Ну, то есть так – или я жду тебя – сколько угодно, или мы тупо расходимся без надежд каждый в свою жизнь. Почти как год назад, но вот только с той самой констатацией, что я тебя люблю. Не забыла, не выкинула, не выгрызла, не спалила к черту алкоголем, никотином и сексом. И ты. Любишь. Не знаю, насколько. Но любишь. И продолжаем жить дальше, каждый строя маленькое, бескрылое счастье. У него, может, и вырастут крылья, но, черт возьми, я буду жестокой – никогда у этого счастья не будет таких крыльев как у нашей любви! Значит, живем и потом, вдруг, что-то случится. И окажется, что уже все легко и можно.  Но в этом случае, если ты когда-то будешь готова быть со мной, вероятно, я тебе скажу: прости, но я не могу – я построила какую-то эрзац-любовь и мне этот человек безумно дорог, что смог принять фальшивку за реальность.  Не в том контексте, что я ему лгала. А в том контексте, что он знал, или понимал, или догадывался, что я могу дать все – отношение, жизнь, внимание, но не сердце. С точки зрения кинематографа это было бы весьма круто – я не отказалась бы отснять пару короткометражек в черно-белых кадрах. Героини с тонкими запястьями, героин, рассыпанный по столу. С точки зрения мемуаров – есть о чем писать мелким подчерком в узкие строчки с размашистым окончанием слов. С точки зрения жизни реальной, в контексте моей к тебе любви – отвратительно. Наверное, тут был бы идеален вариант подвешенности из серии: «ты жди, но не страдай там в одиночестве, я, наверное, когда-то смогу». Но это, простите, уже не просто отвратительно, а подло. Я так не могу. Я так не хочу. И я так не буду.

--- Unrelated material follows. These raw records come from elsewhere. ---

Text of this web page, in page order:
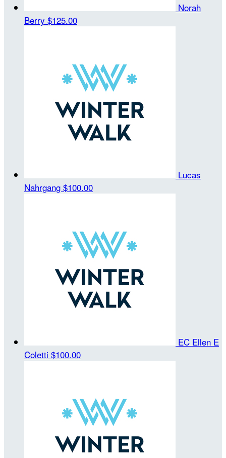
Norah
Berry $125.00
Lucas
Nahrgang $100.00
EC Ellen E
Coletti $100.00
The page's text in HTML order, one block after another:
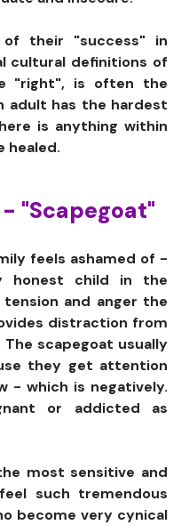
of their "success" in
cultural definitions of
"right", is often the
adult has the hardest
is anything within
healed.
"Scapegoat"
feels ashamed of -
honest child in the
and anger the
distraction from
scapegoat usually
they get attention
- which is negatively.
or addicted as
most sensitive and
such tremendous
become very cynical
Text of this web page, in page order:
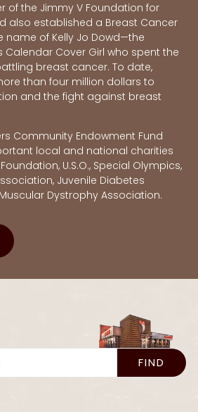
of the Jimmy V Foundation for
also established a Breast Cancer
name of Kelly Jo Dowd—the
Calendar Cover Girl who spent the
breast cancer. To date,
than four million dollars to
and the fight against breast
Community Endowment Fund
local and national charities
U.S.O., Special Olympics,
Juvenile Diabetes
Dystrophy Association.
FIND
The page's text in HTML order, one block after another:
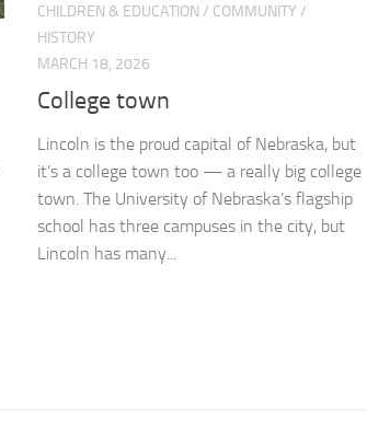
CHILDREN & EDUCATION / COMMUNITY /
HISTORY
MARCH 18, 2026
College town
Lincoln is the proud capital of Nebraska, but
it’s a college town too — a really big college
town. The University of Nebraska’s flagship
school has three campuses in the city, but
Lincoln has many...
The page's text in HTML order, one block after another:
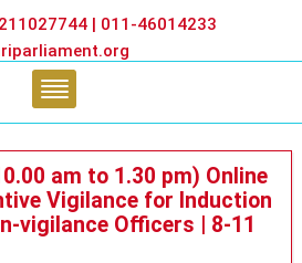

Мне хочется верить, что она знает о том, что есть я. И в то, что она честный и светлый человек. В любом случае, что она не принесет тебе боли и не доведет ситуацию до того, что больно будет ей. Правда тут уже играет роль и то, насколько ты с ней была честна. И если нет, мне очень жаль этого человека. Мне жаль тебя. И мне жаль себя. При любом финальном раскладе.

Когда Маслена расставалась с Ангелом – этот момент пришелся как раз на мой переезд, мои мучения, невероятные, - она сказала то, что я постаралась сделать своим девизом на последующие месяцы жизни. Потому что она сказала правду, которую я не могла облечь в слова. Я спросила, почему? Ведь они так любят друг друга? Она мне ответила так, что мое сердце не просто облилось кроваво-красной болью, мой разум горько разрыдался, констатируя истинность сказанного. «...Главное, что желание быть с любимым человеком меньше страха перед всем остальным... и мне причины не важны, если честно... я не готова их понимать». Я бы тоже хотела быть не готовой. И я не готова. И я никогда не пойму. Тогда что же меня держит?

По гештальту, которым я тебя задолбала по самое «не хочу». Гештальт – это одно большое и целое. Как велосипед. Или как дом. В общем, такая вещь, которая не может существовать нормально без части. И вот есть блин, это велосипед, а руля, например, у него нет. А ехать надо, ну, то есть, невозможно не ехать. И ты морщишься, материшься, плюешься, но едешь. А потом рррраз, поставил руль  - закрыл гештальт - и сразу счастье. Теперь у тебя есть такой отличный велосипед – в любой момент прыгнул и поехал – да даже по дождю – пофиг. Закрытый гештальт – кирпичик, из которого строится личностное счастье. Правда, с чувствами тут сложнее.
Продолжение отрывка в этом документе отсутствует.